Collected data entries
┄┄┄┄┄┄

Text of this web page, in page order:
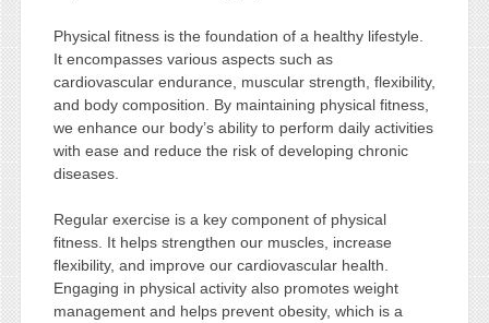
Physical fitness is the foundation of a healthy lifestyle.
It encompasses various aspects such as
cardiovascular endurance, muscular strength, flexibility,
and body composition. By maintaining physical fitness,
we enhance our body’s ability to perform daily activities
with ease and reduce the risk of developing chronic
diseases.
Regular exercise is a key component of physical
fitness. It helps strengthen our muscles, increase
flexibility, and improve our cardiovascular health.
Engaging in physical activity also promotes weight
management and helps prevent obesity, which is a
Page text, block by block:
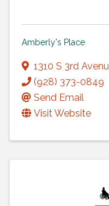
Amberly's Place
1310 S 3rd
(928) 373-0849
Send Email
Visit Website

┄┄┄┄┄┄

Problem requirements |
Your answer should be one number: the count of lines in the records above that contain "fitness".

Written response |
3